** WHAT IS NEEDED **
Could you return all of the entries word for word, minus any pictures?

** Data entries **
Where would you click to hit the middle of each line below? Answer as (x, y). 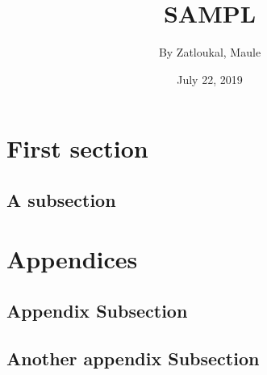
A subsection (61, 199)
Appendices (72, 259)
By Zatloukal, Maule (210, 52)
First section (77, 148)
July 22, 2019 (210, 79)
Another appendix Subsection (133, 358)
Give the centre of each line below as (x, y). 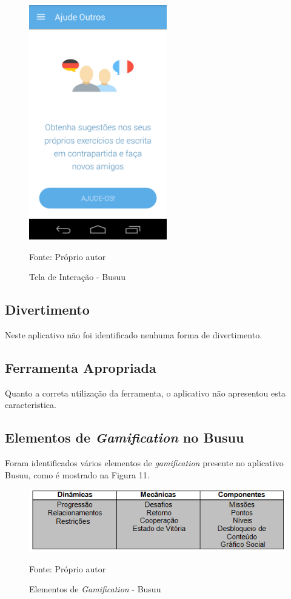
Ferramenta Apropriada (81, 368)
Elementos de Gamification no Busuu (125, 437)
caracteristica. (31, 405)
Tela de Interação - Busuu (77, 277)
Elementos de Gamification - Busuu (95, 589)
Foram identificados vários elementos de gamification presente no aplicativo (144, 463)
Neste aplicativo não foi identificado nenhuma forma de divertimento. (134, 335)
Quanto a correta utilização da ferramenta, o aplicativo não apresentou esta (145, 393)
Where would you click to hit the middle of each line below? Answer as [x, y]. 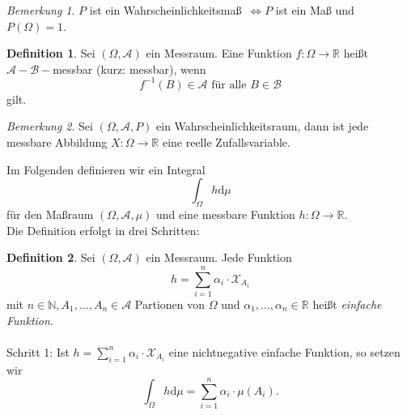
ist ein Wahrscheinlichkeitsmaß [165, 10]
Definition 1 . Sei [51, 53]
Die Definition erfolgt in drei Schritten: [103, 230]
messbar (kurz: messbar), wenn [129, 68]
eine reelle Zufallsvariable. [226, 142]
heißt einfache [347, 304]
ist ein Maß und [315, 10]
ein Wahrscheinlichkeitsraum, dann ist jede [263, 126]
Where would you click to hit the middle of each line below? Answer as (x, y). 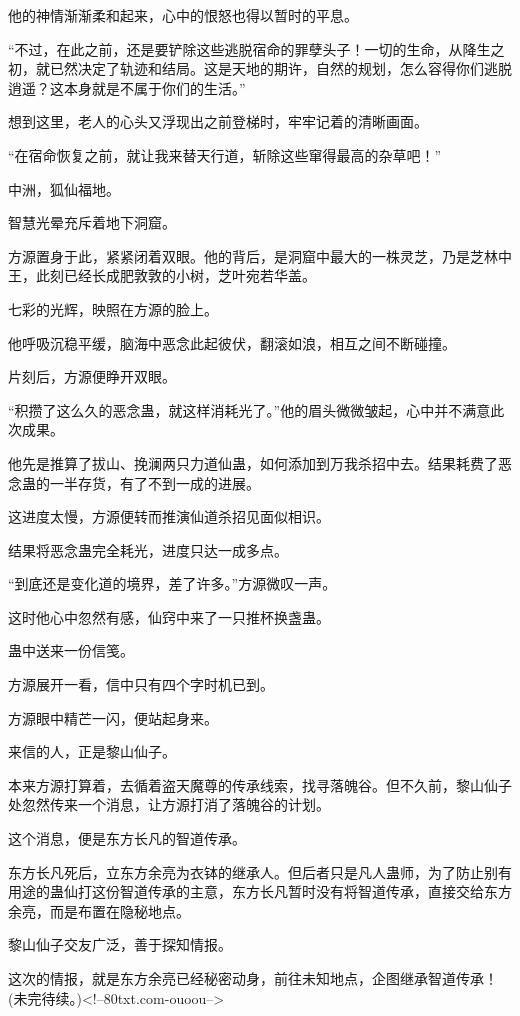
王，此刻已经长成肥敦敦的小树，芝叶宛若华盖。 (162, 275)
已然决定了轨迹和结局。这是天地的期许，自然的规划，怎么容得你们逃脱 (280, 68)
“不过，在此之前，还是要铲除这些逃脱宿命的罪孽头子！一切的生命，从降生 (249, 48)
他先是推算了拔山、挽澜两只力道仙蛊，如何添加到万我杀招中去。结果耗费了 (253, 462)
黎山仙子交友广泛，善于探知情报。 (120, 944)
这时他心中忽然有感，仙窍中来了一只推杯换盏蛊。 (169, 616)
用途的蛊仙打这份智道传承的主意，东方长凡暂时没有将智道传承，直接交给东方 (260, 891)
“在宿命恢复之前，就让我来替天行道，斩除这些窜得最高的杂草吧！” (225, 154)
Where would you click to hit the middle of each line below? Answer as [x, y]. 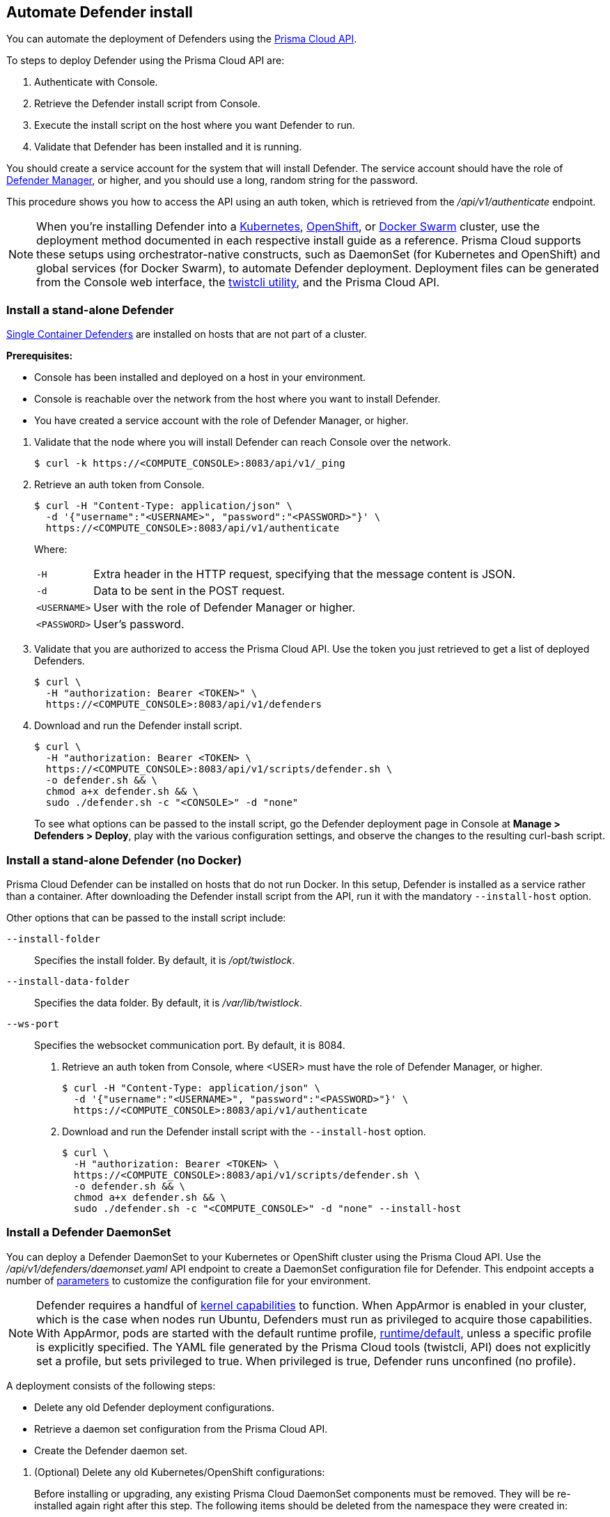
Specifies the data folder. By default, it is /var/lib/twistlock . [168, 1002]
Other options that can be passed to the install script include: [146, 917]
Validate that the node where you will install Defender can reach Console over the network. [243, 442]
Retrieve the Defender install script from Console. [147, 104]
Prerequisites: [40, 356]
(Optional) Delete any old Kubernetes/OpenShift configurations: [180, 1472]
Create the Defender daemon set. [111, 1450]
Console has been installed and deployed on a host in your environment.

** OUTPUT FOR THIS EXERCISE **
Where would you click to hit the middle of each line below? Answer as (x, y). 
A subsection (61, 199)
Appendices (72, 259)
By Zatloukal, Maule (210, 52)
First section (77, 148)
July 22, 2019 (210, 79)
Another appendix Subsection (133, 358)
Give the centre of each line below as (x, y). 
Ferramenta Apropriada (81, 368)
Elementos de Gamification no Busuu (125, 437)
caracteristica. (31, 405)
Tela de Interação - Busuu (77, 277)
Elementos de Gamification - Busuu (95, 589)
Foram identificados vários elementos de gamification presente no aplicativo (144, 463)
Neste aplicativo não foi identificado nenhuma forma de divertimento. (134, 335)
Quanto a correta utilização da ferramenta, o aplicativo não apresentou esta (145, 393)
Where would you click to hit the middle of each line below? Answer as [x, y]. 
ist ein Wahrscheinlichkeitsmaß [165, 10]
Definition 1 . Sei [51, 53]
Die Definition erfolgt in drei Schritten: [103, 230]
messbar (kurz: messbar), wenn [129, 68]
eine reelle Zufallsvariable. [226, 142]
heißt einfache [347, 304]
ist ein Maß und [315, 10]
ein Wahrscheinlichkeitsraum, dann ist jede [263, 126]
Where would you click to hit the middle of each line below? Answer as (x, y). 
王，此刻已经长成肥敦敦的小树，芝叶宛若华盖。 (162, 275)
已然决定了轨迹和结局。这是天地的期许，自然的规划，怎么容得你们逃脱 (280, 68)
“不过，在此之前，还是要铲除这些逃脱宿命的罪孽头子！一切的生命，从降生 (249, 48)
他先是推算了拔山、挽澜两只力道仙蛊，如何添加到万我杀招中去。结果耗费了 (253, 462)
黎山仙子交友广泛，善于探知情报。 (120, 944)
这时他心中忽然有感，仙窍中来了一只推杯换盏蛊。 (169, 616)
用途的蛊仙打这份智道传承的主意，东方长凡暂时没有将智道传承，直接交给东方 (260, 891)
“在宿命恢复之前，就让我来替天行道，斩除这些窜得最高的杂草吧！” (225, 154)
Where would you click to hit the middle of each line below? Answer as [x, y]. 
Specifies the data folder. By default, it is /var/lib/twistlock . [168, 1002]
Other options that can be passed to the install script include: [146, 917]
Validate that the node where you will install Defender can reach Console over the network. [243, 442]
Retrieve the Defender install script from Console. [147, 104]
Prerequisites: [40, 356]
(Optional) Delete any old Kubernetes/OpenShift configurations: [180, 1472]
Create the Defender daemon set. [111, 1450]
Console has been installed and deployed on a host in your environment.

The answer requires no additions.